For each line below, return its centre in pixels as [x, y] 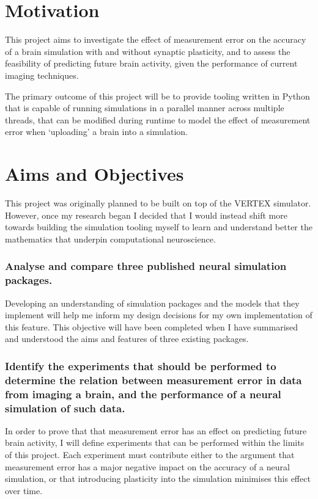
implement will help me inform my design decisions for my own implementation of [159, 315]
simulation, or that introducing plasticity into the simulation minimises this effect [158, 479]
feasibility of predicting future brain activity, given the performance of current [151, 63]
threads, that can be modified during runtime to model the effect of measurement [158, 119]
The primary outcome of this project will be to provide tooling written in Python [157, 96]
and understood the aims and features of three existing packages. [127, 339]
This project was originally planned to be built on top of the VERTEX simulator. [158, 203]
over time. [24, 490]
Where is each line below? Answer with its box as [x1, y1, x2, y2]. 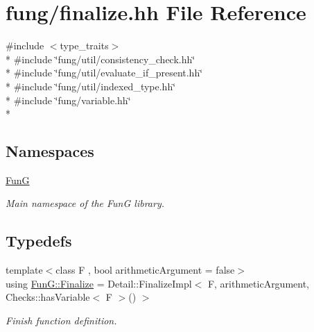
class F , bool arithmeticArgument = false [55, 263, 235, 277]
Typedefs [6, 230, 72, 251]
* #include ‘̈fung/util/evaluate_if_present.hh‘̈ [6, 65, 203, 80]
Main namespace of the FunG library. [6, 196, 164, 210]
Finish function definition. [6, 313, 117, 328]
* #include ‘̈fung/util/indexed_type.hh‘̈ [6, 78, 176, 93]
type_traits [60, 38, 109, 53]
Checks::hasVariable [6, 290, 90, 304]
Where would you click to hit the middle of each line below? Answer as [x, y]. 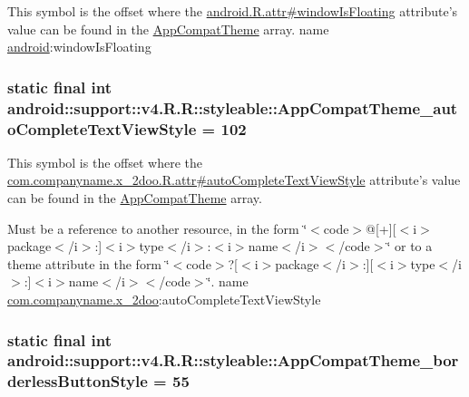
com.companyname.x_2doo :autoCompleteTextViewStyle [164, 299]
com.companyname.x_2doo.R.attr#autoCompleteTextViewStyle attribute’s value [234, 180]
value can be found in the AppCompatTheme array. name [168, 29]
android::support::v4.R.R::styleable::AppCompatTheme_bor [233, 360]
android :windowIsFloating [79, 47]
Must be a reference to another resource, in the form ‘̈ [157, 228]
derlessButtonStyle [78, 381]
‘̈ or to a [410, 246]
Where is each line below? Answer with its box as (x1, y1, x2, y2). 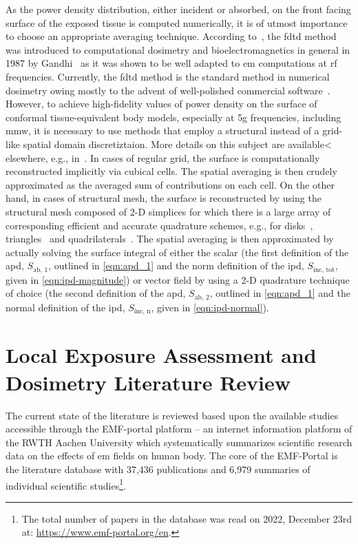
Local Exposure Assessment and (6, 341, 317, 369)
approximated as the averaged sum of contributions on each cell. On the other (6, 177, 335, 191)
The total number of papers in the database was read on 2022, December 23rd (21, 511, 352, 525)
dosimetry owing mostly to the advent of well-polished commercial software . (6, 83, 330, 97)
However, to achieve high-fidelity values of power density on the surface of (6, 96, 317, 111)
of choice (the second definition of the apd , (6, 286, 186, 300)
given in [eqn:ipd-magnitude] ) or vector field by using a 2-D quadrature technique (6, 272, 350, 286)
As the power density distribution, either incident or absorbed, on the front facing (6, 2, 351, 16)
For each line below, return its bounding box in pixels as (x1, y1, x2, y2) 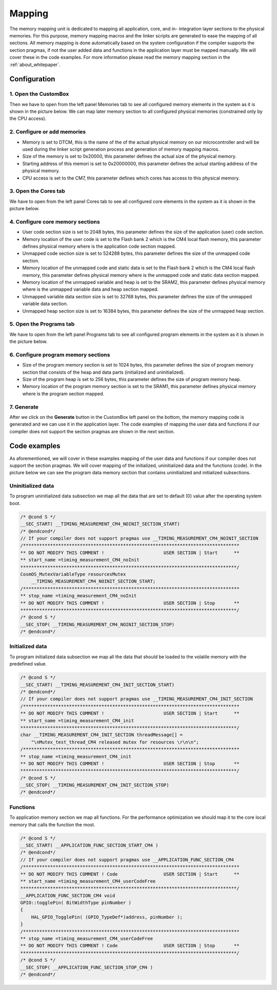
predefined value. (9, 661, 47, 667)
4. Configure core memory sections (9, 218, 100, 225)
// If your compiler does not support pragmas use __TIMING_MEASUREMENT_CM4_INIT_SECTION (20, 696, 253, 702)
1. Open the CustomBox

++++++++++++++++++++

__TRY IT__
Each line above gets copied exactly; leave the pictures out.

__FINISHED EXERCISE__
For each line below, return its centre in pixels as [x, y] 
implement will help me inform my design decisions for my own implementation of [159, 315]
simulation, or that introducing plasticity into the simulation minimises this effect [158, 479]
feasibility of predicting future brain activity, given the performance of current [151, 63]
threads, that can be modified during runtime to model the effect of measurement [158, 119]
The primary outcome of this project will be to provide tooling written in Python [157, 96]
and understood the aims and features of three existing packages. [127, 339]
This project was originally planned to be built on top of the VERTEX simulator. [158, 203]
over time. [24, 490]
Where is each line below? Answer with its box as [x1, y1, x2, y2]. 
class F , bool arithmeticArgument = false [55, 263, 235, 277]
Typedefs [6, 230, 72, 251]
* #include ‘̈fung/util/evaluate_if_present.hh‘̈ [6, 65, 203, 80]
Main namespace of the FunG library. [6, 196, 164, 210]
Finish function definition. [6, 313, 117, 328]
* #include ‘̈fung/util/indexed_type.hh‘̈ [6, 78, 176, 93]
type_traits [60, 38, 109, 53]
Checks::hasVariable [6, 290, 90, 304]
Where would you click to hit the middle of each line below? Answer as [x, y]. 
com.companyname.x_2doo :autoCompleteTextViewStyle [164, 299]
com.companyname.x_2doo.R.attr#autoCompleteTextViewStyle attribute’s value [234, 180]
value can be found in the AppCompatTheme array. name [168, 29]
android::support::v4.R.R::styleable::AppCompatTheme_bor [233, 360]
android :windowIsFloating [79, 47]
Must be a reference to another resource, in the form ‘̈ [157, 228]
derlessButtonStyle [78, 381]
‘̈ or to a [410, 246]
Where is each line below? Answer with its box as (x1, y1, x2, y2). 
Local Exposure Assessment and (6, 341, 317, 369)
approximated as the averaged sum of contributions on each cell. On the other (6, 177, 335, 191)
The total number of papers in the database was read on 2022, December 23rd (21, 511, 352, 525)
dosimetry owing mostly to the advent of well-polished commercial software . (6, 83, 330, 97)
However, to achieve high-fidelity values of power density on the surface of (6, 96, 317, 111)
of choice (the second definition of the apd , (6, 286, 186, 300)
given in [eqn:ipd-magnitude] ) or vector field by using a 2-D quadrature technique (6, 272, 350, 286)
As the power density distribution, either incident or absorbed, on the front facing (6, 2, 351, 16)
For each line below, return its bounding box in pixels as (x1, y1, x2, y2) 
predefined value. (9, 661, 47, 667)
4. Configure core memory sections (9, 218, 100, 225)
// If your compiler does not support pragmas use __TIMING_MEASUREMENT_CM4_INIT_SECTION (20, 696, 253, 702)
1. Open the CustomBox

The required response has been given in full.